◆ **EXERCISE OBJECTIVE**:
Pictures stay out of the output. Return exactly the lines below from the one with "Please deactivate it and refresh" down to the one with "handcrafted voice in display settings.", both included, and nothing more.

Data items
------------------------------------------------
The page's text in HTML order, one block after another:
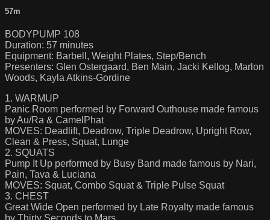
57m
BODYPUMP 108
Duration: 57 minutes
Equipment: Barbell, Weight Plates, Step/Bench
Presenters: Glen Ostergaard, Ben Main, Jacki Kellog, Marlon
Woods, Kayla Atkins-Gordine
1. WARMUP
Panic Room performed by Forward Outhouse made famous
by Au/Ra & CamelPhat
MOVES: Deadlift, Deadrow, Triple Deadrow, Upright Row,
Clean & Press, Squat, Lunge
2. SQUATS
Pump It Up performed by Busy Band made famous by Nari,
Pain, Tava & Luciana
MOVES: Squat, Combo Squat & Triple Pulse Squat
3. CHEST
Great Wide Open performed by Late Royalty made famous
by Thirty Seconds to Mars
------------------------------------------------
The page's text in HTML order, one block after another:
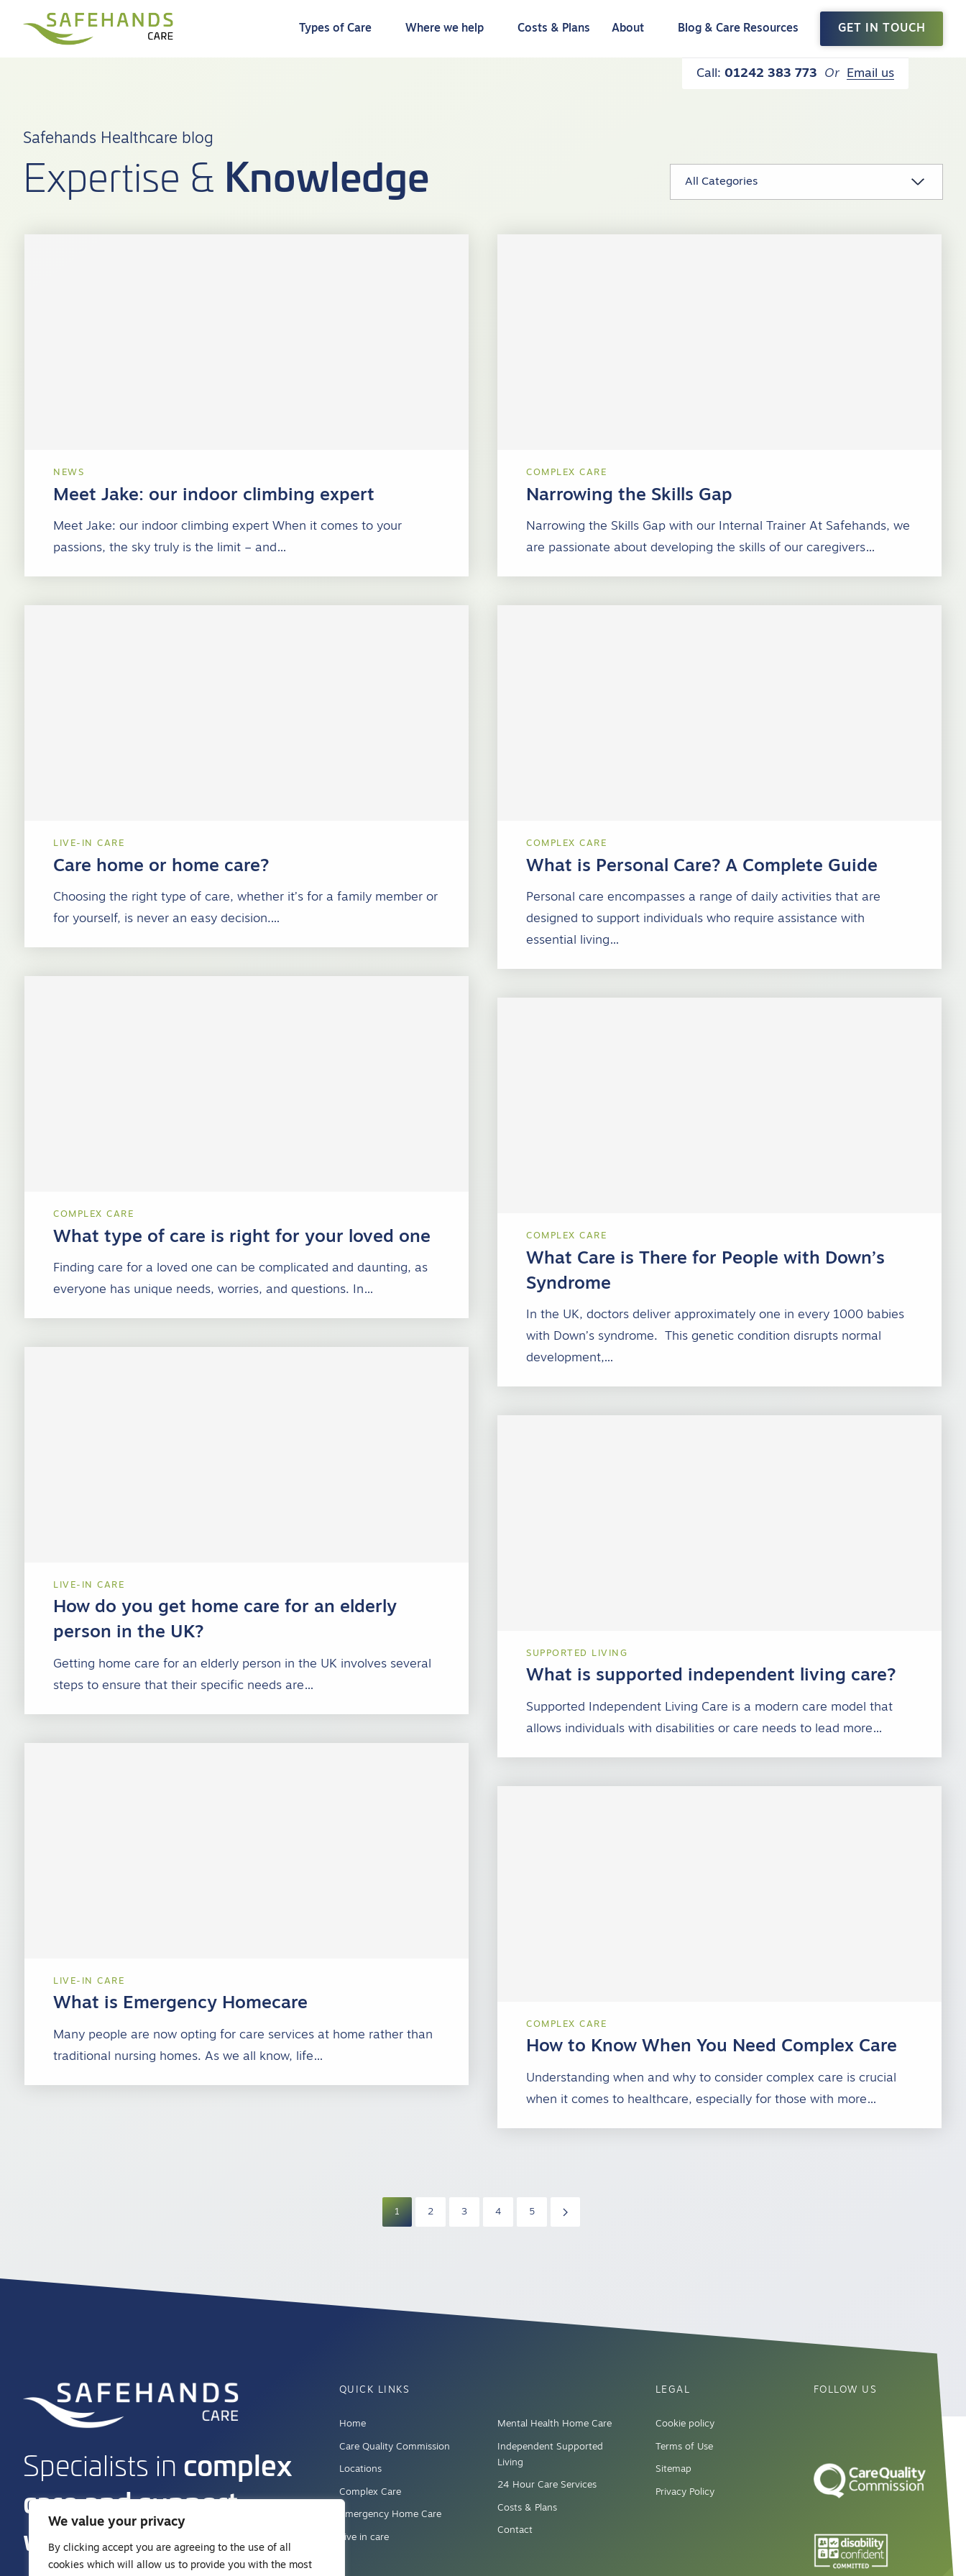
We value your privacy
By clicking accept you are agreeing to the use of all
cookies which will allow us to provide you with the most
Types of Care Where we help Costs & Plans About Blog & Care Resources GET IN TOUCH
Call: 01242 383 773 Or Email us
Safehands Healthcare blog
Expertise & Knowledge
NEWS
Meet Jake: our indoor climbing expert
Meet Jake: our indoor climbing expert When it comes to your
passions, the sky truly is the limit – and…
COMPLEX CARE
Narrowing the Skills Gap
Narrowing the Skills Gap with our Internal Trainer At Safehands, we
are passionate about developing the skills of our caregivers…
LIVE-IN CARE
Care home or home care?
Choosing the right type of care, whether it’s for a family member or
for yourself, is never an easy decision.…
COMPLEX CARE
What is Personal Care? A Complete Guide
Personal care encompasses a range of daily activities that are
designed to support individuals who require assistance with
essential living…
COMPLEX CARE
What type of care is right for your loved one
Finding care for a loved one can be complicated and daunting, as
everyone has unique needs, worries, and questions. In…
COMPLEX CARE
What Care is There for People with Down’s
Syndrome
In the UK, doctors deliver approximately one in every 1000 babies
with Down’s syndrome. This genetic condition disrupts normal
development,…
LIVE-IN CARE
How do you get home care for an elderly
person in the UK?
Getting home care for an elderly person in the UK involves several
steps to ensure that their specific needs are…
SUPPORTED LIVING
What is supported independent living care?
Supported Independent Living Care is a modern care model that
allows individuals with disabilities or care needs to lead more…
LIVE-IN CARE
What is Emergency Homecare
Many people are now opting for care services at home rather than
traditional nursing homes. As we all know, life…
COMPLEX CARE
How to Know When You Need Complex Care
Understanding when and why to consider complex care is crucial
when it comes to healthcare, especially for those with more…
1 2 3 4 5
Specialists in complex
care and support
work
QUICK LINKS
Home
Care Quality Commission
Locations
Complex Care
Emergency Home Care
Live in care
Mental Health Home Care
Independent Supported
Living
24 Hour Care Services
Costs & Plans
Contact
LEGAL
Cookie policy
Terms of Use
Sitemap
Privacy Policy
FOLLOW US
------------------------------------------------
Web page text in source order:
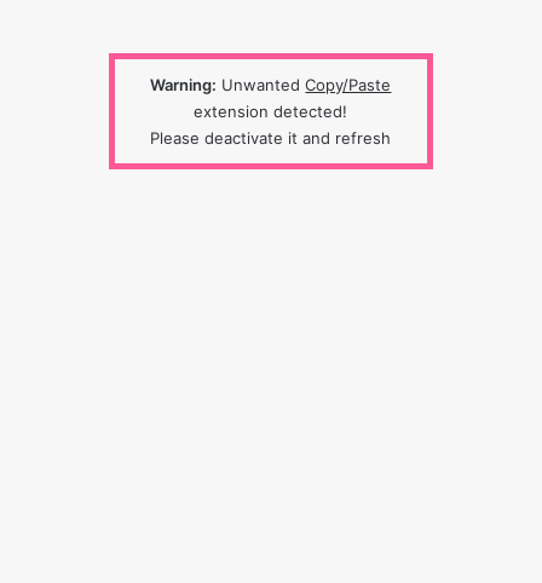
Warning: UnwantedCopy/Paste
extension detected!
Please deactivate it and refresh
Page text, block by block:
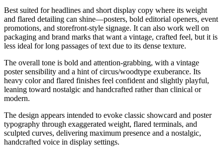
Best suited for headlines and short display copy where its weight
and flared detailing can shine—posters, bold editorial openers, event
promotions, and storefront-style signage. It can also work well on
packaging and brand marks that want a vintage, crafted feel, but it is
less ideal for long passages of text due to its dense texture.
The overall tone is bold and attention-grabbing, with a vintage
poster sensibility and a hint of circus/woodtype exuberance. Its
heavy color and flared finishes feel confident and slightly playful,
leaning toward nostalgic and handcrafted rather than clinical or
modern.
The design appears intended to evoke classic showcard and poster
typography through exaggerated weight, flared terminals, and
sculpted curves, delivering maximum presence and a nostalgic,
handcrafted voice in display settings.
------------------------------------------------
◆ **ANSWER TO THIS PROBLEM**:
Please deactivate it and refresh
Page text, block by block:
Best suited for headlines and short display copy where its weight
and flared detailing can shine—posters, bold editorial openers, event
promotions, and storefront-style signage. It can also work well on
packaging and brand marks that want a vintage, crafted feel, but it is
less ideal for long passages of text due to its dense texture.
The overall tone is bold and attention-grabbing, with a vintage
poster sensibility and a hint of circus/woodtype exuberance. Its
heavy color and flared finishes feel confident and slightly playful,
leaning toward nostalgic and handcrafted rather than clinical or
modern.
The design appears intended to evoke classic showcard and poster
typography through exaggerated weight, flared terminals, and
sculpted curves, delivering maximum presence and a nostalgic,
handcrafted voice in display settings.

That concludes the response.